(DATA EXCERPTS)

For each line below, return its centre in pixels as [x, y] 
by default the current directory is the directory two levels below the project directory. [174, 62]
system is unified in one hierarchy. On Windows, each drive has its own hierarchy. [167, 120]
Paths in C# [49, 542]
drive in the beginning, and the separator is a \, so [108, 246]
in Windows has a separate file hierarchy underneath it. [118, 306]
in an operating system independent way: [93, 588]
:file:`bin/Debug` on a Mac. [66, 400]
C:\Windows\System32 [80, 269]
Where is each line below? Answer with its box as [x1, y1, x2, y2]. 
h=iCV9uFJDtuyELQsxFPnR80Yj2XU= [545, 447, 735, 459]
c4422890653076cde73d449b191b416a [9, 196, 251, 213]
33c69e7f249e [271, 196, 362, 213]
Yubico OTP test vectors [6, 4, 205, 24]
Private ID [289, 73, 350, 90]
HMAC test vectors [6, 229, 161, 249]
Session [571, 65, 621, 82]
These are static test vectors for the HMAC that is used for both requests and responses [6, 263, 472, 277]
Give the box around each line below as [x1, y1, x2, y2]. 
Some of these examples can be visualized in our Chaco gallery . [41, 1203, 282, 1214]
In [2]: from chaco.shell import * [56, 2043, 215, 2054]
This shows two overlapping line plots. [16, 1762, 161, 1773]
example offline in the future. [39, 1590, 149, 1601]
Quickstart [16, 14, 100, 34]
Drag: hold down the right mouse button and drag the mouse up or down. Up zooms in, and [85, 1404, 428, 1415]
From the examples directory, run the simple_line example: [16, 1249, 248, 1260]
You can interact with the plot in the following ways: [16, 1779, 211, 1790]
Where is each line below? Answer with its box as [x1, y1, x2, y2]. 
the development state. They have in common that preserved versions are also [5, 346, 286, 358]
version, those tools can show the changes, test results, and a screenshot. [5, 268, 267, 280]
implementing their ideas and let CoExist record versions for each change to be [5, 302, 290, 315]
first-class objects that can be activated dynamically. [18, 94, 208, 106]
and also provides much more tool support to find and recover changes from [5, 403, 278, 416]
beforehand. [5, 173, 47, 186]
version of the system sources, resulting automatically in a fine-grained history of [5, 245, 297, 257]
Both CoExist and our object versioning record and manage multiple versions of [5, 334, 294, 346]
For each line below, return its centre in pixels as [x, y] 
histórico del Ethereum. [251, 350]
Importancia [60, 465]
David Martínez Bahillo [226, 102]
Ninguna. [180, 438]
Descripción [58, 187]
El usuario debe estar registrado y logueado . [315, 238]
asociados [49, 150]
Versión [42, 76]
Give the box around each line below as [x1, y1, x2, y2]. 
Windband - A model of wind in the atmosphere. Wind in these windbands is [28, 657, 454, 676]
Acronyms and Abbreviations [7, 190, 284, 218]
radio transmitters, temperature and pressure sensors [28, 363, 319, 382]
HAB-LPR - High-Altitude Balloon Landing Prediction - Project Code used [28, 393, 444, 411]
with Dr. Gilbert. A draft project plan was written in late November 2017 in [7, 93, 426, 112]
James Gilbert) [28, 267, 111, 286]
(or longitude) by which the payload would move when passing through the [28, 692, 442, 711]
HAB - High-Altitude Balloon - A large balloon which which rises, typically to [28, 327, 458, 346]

(End DATA EXCERPTS)

**WHAT YOU HAVE TO DO**
Take exactly the lines from the one containing "the development state." through the one containing "beforehand. [5, 173, 47, 186]" in the data above, and output them with nothing added.

**RESPONSE BOX**
the development state. They have in common that preserved versions are also [5, 346, 286, 358]
version, those tools can show the changes, test results, and a screenshot. [5, 268, 267, 280]
implementing their ideas and let CoExist record versions for each change to be [5, 302, 290, 315]
first-class objects that can be activated dynamically. [18, 94, 208, 106]
and also provides much more tool support to find and recover changes from [5, 403, 278, 416]
beforehand. [5, 173, 47, 186]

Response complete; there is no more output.